Very little is currently known about the mechanisms that these enzymes employ, but recent industrial developments indicate that they will be of major importance for the production of biofuels biomass. One of the key questions around LPMO action is why many organisms have multiple LPMO genes. [2] To answer this question will require structure-function studies of multiple LPMOs from well-characterized organisms.
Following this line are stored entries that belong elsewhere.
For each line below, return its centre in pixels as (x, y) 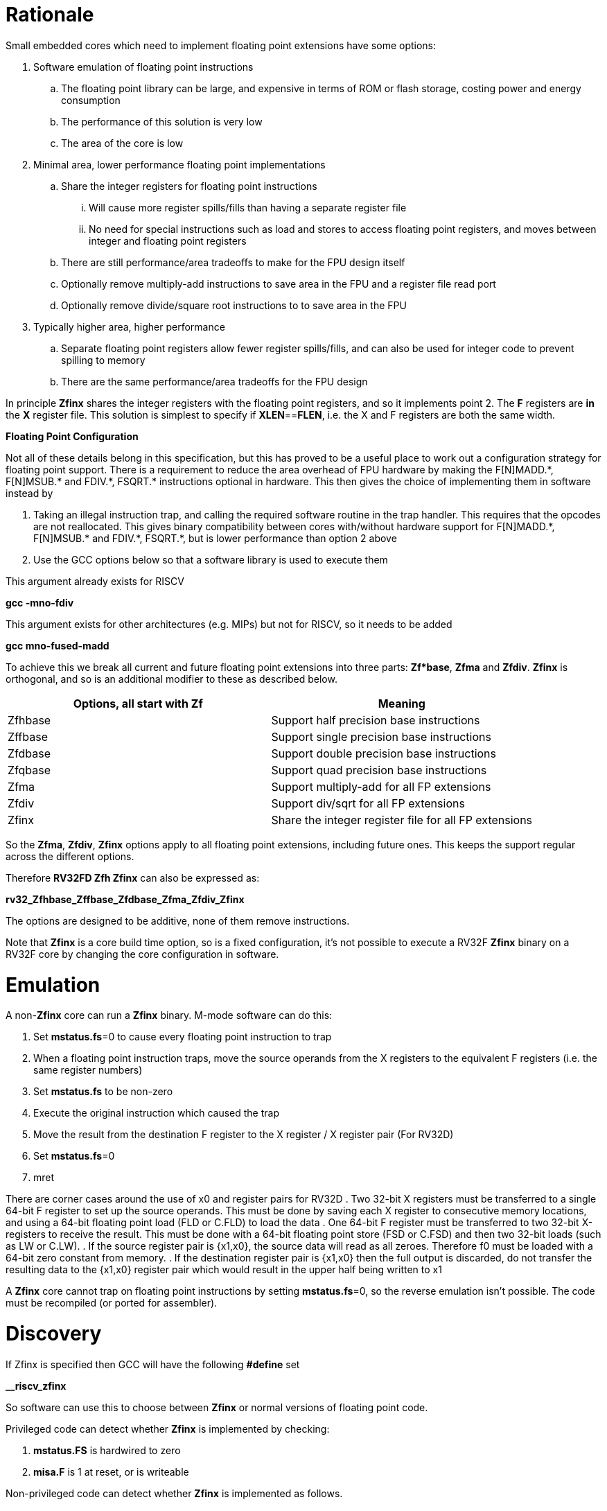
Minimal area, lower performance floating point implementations (179, 164)
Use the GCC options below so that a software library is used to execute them (211, 559)
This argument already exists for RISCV (95, 581)
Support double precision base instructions (384, 753)
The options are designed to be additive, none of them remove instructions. (178, 920)
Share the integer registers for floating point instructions (189, 186)
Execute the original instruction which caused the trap (156, 1113)
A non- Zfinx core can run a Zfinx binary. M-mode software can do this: (169, 1015)

This paper describes the first LPMO structure from the fungus Phanerochaete chrysosporium, which has a repertoire of more than ten LPMO genes. All studies of LPMOs to date have examined model cellulose or chitin systems. Here we elucidate the product distribution of an LPMO enzyme directly from a biomass substrate. A key outstanding issue is how LPMOs interact with and bind to their insoluble substrates. Here, we have for the first time, conducted molecular dynamics simulations of these systems on the cellulose surface, and revealed molecular-level details of the enzyme-substrate interaction.
References
1. Vaaje-Kolstad G. et al. (2010) An oxidative enzyme boosting the enzymatic conversion of recalcitrant polysaccharides. Science 330: 219-222.
2. Floudas D et al. (2012) The Paleozoic origin of enzymatic lignin decomposition reconstructed from 31 fungal genomes. Science 336: 1715-1719.